NUMA Server Soft Partitioning Using CGROUP and PROCESSOR_GROUP_NAME in Red Hat 7

It now more common to see server with terabytes of memory and hundreds of CPU cores. this more a revised topic.
Imagine a situation: a client has a NUMA server, for CONF, SAT and DEV environment.
why not instance caging?
1.  cpu_count is only for CPU.
2. memory can be allocated from any NUMA node, this can cause numa_miss, increase latency between memory and CPU.

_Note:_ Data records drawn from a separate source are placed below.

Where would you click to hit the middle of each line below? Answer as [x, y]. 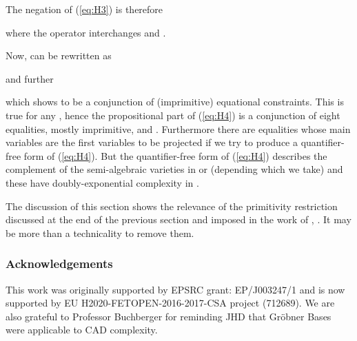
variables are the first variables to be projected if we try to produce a [152, 142]
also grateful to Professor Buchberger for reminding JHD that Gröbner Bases [169, 316]
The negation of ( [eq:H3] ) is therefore [84, 9]
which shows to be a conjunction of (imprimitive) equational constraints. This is [175, 102]
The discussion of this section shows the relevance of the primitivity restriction [172, 206]
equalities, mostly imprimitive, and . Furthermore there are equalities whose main [178, 128]
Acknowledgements [59, 263]
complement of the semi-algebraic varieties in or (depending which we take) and [174, 169]
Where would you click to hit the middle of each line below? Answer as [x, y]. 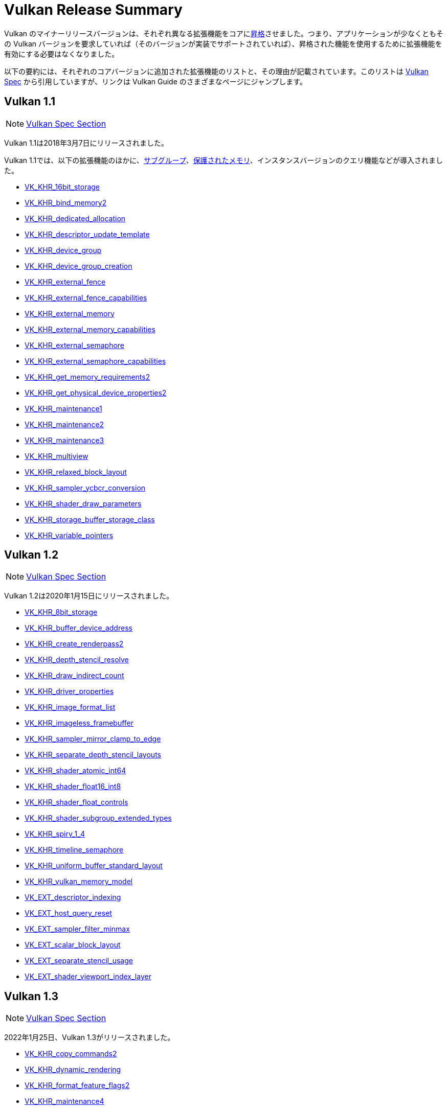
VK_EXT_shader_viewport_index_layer [88, 977]
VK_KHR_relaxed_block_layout [76, 472]
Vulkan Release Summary [93, 10]
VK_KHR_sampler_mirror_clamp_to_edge [93, 739]
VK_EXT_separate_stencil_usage [79, 961]
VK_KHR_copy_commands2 [71, 1054]
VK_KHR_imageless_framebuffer [79, 723]
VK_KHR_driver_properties [69, 691]
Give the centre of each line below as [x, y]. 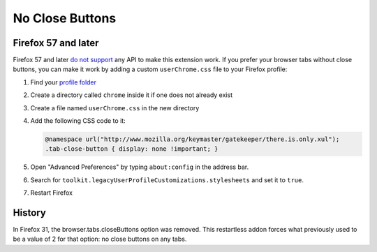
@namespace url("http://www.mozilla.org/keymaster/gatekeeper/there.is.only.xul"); [192, 139]
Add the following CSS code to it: [78, 121]
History [30, 213]
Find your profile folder [64, 82]
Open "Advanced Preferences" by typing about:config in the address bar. [140, 167]
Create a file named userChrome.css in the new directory [115, 108]
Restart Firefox [52, 193]
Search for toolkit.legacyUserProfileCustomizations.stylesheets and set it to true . [167, 180]
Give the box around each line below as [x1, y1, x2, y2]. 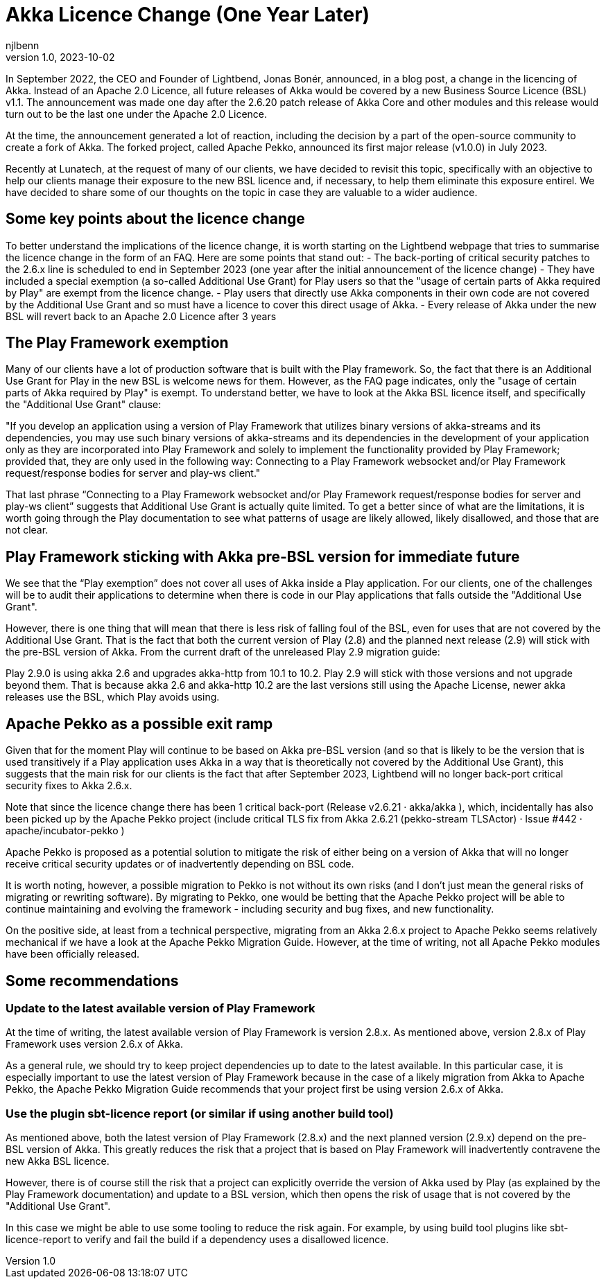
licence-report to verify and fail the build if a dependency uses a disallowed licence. [6, 1233, 389, 1246]
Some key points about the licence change [6, 210, 305, 228]
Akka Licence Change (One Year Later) [6, 3, 370, 26]
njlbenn [6, 39, 40, 51]
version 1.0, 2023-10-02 [6, 51, 115, 63]
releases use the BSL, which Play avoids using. [6, 691, 220, 703]
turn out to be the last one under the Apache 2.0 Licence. [6, 107, 268, 120]
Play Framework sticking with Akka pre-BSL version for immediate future [6, 547, 520, 565]
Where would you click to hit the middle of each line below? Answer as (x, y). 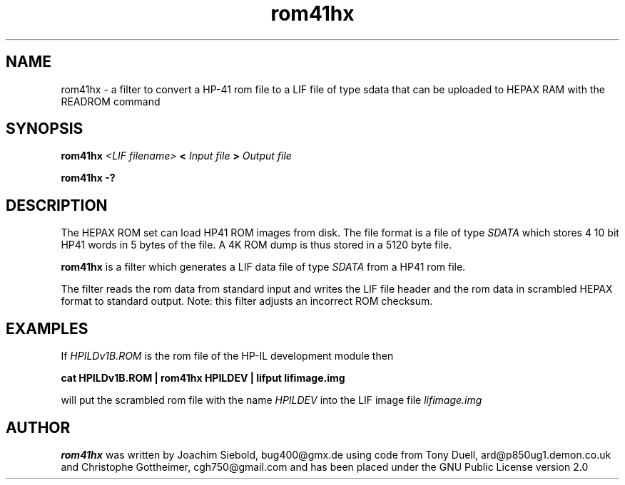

3. there is no restriction on set of CPU core that DBs can used. so, there is a possibility of increase context switch on CPU cores.
Here is a NUMA server memory distribution which hosts up to 100 oracle databases.

Numa_miss can be avoided using PROCESSOR_GROUP_NAME
how to use PROCESSOR_GROUP_NAME. this is based on the concept of cgroup(linux)/resource group(solaris).
cgroup as defined by Linux kernel documentation, associates a set of tasks with a set of parameters for one or more subsystems.
cgroup allow basically larger server to be soft partitioned. there other cool stuff apart from CPU and memory allocation you can do with this, and it easy.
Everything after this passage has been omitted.